BEGIN

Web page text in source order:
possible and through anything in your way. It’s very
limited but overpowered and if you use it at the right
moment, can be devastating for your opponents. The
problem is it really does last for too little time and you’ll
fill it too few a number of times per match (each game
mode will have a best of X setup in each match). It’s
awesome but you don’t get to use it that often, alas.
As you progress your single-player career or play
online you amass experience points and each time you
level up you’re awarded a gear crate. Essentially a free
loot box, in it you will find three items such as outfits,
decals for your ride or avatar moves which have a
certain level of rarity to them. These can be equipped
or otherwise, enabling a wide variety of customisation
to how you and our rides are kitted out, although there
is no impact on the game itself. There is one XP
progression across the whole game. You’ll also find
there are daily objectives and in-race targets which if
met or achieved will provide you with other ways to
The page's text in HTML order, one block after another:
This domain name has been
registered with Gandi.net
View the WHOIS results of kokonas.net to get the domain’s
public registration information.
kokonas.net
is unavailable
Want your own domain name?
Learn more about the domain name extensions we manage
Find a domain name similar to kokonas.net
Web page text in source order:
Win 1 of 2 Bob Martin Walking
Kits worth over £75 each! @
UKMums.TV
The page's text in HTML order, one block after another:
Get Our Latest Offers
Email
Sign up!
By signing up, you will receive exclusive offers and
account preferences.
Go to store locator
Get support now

END

What you have to do: Without leaving anything out, output all of the material exactly.

Reply:
Web page text in source order:
possible and through anything in your way. It’s very
limited but overpowered and if you use it at the right
moment, can be devastating for your opponents. The
problem is it really does last for too little time and you’ll
fill it too few a number of times per match (each game
mode will have a best of X setup in each match). It’s
awesome but you don’t get to use it that often, alas.
As you progress your single-player career or play
online you amass experience points and each time you
level up you’re awarded a gear crate. Essentially a free
loot box, in it you will find three items such as outfits,
decals for your ride or avatar moves which have a
certain level of rarity to them. These can be equipped
or otherwise, enabling a wide variety of customisation
to how you and our rides are kitted out, although there
is no impact on the game itself. There is one XP
progression across the whole game. You’ll also find
there are daily objectives and in-race targets which if
met or achieved will provide you with other ways to
The page's text in HTML order, one block after another:
This domain name has been
registered with Gandi.net
View the WHOIS results of kokonas.net to get the domain’s
public registration information.
kokonas.net
is unavailable
Want your own domain name?
Learn more about the domain name extensions we manage
Find a domain name similar to kokonas.net
Web page text in source order:
Win 1 of 2 Bob Martin Walking
Kits worth over £75 each! @
UKMums.TV
The page's text in HTML order, one block after another:
Get Our Latest Offers
Email
Sign up!
By signing up, you will receive exclusive offers and
account preferences.
Go to store locator
Get support now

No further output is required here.